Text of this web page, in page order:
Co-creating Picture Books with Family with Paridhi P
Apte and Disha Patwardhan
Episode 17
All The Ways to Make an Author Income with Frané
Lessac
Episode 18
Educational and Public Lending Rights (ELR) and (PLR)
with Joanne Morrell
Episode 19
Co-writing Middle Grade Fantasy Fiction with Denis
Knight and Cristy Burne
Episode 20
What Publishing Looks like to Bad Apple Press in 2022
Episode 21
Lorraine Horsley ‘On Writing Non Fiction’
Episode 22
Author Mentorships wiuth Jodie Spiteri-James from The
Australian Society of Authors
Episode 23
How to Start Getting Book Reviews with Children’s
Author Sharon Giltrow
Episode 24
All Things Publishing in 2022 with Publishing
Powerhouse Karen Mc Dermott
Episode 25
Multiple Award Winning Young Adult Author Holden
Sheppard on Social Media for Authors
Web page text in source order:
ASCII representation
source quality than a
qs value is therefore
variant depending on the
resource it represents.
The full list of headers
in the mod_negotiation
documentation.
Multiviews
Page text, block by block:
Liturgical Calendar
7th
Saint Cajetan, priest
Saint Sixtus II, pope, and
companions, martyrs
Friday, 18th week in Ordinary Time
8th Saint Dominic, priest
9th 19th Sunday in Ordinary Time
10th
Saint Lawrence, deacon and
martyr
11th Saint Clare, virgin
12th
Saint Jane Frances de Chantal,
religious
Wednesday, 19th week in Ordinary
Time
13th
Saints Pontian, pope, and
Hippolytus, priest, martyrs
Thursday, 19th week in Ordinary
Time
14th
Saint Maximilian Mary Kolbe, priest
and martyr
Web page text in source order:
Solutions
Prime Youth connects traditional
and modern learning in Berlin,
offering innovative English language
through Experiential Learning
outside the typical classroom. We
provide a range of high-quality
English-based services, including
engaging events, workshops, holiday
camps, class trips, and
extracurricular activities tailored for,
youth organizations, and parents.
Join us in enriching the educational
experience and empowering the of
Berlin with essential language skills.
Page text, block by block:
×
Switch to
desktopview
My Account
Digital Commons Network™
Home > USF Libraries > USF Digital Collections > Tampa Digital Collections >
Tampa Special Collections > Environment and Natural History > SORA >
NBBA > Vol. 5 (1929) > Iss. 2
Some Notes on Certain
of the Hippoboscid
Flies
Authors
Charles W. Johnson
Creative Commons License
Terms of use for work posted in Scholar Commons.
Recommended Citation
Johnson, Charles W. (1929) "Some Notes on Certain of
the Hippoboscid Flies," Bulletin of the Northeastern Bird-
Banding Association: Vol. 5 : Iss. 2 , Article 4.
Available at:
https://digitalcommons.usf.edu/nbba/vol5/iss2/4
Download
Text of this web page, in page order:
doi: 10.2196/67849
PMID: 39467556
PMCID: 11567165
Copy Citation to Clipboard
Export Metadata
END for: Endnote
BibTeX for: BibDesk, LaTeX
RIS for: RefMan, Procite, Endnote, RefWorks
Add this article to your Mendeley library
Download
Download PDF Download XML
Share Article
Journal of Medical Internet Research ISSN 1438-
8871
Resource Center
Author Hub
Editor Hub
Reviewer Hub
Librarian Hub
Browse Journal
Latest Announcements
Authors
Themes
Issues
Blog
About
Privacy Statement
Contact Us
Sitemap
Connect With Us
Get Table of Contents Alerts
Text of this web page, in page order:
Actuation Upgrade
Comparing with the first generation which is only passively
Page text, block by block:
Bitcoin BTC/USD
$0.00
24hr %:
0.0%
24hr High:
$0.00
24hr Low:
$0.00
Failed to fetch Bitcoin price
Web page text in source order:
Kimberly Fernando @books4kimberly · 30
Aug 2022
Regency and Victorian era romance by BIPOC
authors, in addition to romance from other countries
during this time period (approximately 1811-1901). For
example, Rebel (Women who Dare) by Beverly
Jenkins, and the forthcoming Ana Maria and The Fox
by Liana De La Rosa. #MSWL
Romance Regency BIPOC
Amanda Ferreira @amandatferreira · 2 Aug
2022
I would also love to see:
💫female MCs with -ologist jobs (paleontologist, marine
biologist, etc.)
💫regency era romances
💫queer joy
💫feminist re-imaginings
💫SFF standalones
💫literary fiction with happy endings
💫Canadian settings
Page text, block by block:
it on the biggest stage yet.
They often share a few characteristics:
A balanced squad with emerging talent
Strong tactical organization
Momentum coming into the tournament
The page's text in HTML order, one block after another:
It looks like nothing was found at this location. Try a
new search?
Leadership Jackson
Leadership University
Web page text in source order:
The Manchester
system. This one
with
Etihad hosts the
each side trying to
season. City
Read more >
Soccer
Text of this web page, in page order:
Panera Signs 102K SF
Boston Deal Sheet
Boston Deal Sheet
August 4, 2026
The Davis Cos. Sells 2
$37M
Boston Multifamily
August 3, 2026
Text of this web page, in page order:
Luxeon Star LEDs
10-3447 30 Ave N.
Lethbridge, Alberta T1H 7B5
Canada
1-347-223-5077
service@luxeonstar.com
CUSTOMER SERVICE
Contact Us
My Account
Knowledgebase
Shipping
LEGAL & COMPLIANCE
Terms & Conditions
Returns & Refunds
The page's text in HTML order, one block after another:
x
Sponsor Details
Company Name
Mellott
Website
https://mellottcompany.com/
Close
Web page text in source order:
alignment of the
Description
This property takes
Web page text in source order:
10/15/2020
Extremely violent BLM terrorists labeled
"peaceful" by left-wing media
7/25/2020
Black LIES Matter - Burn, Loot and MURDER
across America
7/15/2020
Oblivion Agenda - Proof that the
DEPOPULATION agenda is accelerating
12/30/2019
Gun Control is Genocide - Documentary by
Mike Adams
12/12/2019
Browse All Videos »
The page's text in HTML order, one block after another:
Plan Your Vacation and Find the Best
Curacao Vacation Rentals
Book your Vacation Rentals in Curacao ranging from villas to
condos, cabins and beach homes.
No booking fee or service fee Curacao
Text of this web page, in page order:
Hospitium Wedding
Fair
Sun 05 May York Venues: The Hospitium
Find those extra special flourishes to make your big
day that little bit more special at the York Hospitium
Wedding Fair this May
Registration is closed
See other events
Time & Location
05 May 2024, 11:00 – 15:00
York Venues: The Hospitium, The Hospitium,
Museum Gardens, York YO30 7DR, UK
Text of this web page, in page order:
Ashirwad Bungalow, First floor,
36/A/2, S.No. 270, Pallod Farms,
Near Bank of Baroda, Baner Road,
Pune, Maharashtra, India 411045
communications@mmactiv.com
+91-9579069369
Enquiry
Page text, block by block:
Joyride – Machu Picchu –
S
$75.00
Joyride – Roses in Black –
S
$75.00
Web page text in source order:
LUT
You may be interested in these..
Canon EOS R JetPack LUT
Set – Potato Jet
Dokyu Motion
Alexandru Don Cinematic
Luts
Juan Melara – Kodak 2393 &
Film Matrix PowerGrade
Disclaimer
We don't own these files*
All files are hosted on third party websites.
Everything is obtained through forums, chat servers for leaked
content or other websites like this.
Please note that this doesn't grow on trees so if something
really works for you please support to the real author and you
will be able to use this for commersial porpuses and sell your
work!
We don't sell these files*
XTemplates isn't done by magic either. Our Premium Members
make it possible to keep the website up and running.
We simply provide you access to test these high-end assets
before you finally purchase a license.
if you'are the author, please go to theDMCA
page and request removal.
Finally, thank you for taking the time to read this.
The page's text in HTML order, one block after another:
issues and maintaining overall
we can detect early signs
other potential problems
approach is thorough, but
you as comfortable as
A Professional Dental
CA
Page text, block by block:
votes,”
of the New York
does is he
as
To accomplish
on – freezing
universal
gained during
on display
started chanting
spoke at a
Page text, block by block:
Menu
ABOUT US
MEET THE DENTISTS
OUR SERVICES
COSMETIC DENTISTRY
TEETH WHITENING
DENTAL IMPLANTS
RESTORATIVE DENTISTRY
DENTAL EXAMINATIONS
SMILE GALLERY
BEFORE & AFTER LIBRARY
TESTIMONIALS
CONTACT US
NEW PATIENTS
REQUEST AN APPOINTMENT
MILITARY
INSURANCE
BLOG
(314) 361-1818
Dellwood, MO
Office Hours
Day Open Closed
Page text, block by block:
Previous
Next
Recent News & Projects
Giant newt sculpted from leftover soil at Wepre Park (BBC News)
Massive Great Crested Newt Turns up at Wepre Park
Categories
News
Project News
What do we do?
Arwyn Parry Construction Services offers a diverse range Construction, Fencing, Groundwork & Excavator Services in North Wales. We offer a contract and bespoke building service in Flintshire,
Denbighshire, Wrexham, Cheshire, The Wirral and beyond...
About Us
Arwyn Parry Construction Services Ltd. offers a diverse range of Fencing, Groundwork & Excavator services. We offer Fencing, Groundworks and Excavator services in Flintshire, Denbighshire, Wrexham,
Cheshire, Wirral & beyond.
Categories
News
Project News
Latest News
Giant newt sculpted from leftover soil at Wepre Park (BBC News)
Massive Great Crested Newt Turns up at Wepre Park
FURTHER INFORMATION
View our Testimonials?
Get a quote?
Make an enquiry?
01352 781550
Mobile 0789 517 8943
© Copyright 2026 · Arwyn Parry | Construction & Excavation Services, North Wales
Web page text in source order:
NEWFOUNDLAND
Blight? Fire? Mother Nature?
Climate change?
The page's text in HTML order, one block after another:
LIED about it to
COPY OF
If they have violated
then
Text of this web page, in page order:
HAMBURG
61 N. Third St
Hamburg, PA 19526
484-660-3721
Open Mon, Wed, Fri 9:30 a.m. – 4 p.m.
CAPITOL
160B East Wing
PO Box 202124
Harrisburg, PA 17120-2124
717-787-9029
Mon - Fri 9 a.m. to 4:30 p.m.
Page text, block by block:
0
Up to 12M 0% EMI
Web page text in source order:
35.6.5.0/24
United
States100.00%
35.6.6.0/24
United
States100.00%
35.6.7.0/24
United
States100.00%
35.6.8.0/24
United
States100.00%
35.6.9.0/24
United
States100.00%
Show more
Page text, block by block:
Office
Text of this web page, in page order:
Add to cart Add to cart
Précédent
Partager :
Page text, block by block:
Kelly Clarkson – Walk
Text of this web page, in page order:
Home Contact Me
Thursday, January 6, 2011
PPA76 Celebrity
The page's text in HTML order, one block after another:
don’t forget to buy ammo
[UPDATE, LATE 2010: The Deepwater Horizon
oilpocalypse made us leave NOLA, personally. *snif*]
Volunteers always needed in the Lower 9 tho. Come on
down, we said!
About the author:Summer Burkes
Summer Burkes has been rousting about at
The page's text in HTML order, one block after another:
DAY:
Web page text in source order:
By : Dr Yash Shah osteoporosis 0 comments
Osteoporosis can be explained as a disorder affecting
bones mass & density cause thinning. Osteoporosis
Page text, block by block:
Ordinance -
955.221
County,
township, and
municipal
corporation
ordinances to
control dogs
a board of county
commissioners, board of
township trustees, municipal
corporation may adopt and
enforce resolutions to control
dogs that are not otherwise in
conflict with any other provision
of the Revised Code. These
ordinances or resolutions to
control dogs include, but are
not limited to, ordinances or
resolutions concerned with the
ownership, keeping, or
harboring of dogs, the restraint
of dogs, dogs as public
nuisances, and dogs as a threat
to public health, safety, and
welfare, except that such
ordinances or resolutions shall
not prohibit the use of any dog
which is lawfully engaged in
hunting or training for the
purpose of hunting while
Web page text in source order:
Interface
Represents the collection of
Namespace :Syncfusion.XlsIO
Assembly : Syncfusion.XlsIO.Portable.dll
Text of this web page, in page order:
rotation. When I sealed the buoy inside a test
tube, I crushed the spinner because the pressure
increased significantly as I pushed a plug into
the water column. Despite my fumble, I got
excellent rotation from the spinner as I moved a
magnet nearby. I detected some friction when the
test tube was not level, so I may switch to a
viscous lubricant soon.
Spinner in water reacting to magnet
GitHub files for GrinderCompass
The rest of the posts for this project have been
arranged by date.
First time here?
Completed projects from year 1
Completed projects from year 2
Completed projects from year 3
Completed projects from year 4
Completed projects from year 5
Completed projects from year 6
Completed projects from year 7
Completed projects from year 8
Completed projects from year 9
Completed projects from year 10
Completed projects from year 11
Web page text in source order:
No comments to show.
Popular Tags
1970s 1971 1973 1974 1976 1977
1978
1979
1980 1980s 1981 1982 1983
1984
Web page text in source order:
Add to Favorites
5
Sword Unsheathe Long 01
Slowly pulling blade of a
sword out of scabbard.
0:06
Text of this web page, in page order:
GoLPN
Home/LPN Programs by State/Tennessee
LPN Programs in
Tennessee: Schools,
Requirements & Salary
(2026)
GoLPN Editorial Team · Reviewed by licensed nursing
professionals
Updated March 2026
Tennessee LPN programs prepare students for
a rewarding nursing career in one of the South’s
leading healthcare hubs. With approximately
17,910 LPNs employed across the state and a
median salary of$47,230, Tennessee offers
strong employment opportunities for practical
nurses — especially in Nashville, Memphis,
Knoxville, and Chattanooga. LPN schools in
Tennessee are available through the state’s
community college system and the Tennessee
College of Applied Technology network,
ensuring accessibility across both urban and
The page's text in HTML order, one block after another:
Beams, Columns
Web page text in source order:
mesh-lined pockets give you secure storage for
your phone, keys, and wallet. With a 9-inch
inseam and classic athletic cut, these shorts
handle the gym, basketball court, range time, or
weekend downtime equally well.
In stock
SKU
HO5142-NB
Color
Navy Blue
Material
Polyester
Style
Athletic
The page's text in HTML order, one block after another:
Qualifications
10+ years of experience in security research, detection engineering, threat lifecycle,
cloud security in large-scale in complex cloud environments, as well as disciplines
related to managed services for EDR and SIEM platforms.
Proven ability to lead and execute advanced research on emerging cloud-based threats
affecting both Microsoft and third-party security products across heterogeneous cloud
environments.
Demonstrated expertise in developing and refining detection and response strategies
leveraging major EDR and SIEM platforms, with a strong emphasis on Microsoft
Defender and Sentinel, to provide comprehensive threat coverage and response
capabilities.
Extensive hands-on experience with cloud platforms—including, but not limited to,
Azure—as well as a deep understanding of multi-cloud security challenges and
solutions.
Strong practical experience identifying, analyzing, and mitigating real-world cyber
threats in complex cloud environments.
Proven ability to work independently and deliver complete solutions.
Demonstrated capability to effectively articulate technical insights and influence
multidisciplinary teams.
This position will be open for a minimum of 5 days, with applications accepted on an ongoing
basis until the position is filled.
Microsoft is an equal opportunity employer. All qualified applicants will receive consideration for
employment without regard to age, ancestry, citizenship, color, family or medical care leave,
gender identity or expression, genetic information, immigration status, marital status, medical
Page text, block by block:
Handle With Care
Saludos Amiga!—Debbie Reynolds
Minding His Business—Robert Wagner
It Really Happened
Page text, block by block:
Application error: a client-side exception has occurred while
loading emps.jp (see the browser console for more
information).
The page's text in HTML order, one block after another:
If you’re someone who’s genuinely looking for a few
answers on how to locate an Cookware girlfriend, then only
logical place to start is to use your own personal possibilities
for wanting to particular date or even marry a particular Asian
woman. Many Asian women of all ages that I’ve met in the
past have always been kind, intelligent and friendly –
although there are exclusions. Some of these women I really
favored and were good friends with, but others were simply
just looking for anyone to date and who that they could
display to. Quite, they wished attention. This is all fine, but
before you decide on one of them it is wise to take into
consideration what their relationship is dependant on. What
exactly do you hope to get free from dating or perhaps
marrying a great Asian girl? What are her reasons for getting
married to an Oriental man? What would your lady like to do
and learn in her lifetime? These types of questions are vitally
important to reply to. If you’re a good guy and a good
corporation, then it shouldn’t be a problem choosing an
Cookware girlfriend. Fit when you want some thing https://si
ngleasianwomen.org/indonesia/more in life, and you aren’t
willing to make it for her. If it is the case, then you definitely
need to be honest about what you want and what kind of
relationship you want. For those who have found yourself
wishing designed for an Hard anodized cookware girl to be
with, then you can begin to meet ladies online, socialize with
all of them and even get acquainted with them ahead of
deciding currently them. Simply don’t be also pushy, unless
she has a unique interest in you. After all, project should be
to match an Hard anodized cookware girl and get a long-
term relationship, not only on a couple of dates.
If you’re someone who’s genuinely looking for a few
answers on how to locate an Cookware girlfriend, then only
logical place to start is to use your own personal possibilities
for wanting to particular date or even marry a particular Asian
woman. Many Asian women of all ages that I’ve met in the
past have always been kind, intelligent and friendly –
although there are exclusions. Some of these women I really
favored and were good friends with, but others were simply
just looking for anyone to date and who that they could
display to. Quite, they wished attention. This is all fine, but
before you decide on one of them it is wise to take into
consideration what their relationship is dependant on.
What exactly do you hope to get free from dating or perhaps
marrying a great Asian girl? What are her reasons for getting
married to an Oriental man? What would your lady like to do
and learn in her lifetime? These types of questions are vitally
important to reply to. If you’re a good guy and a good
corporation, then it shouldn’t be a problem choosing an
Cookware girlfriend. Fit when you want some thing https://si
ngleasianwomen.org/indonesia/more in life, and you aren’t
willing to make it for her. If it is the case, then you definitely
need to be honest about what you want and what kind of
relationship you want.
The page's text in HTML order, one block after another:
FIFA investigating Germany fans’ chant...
☆ ☆ ☆ ☆
Assignment — Lines of the material in which the word "York" occurs are to be copied out.

Written response —
Sun 05 May York Venues: The Hospitium
day that little bit more special at the York Hospitium
York Venues: The Hospitium, The Hospitium,
Museum Gardens, York YO30 7DR, UK
of the New York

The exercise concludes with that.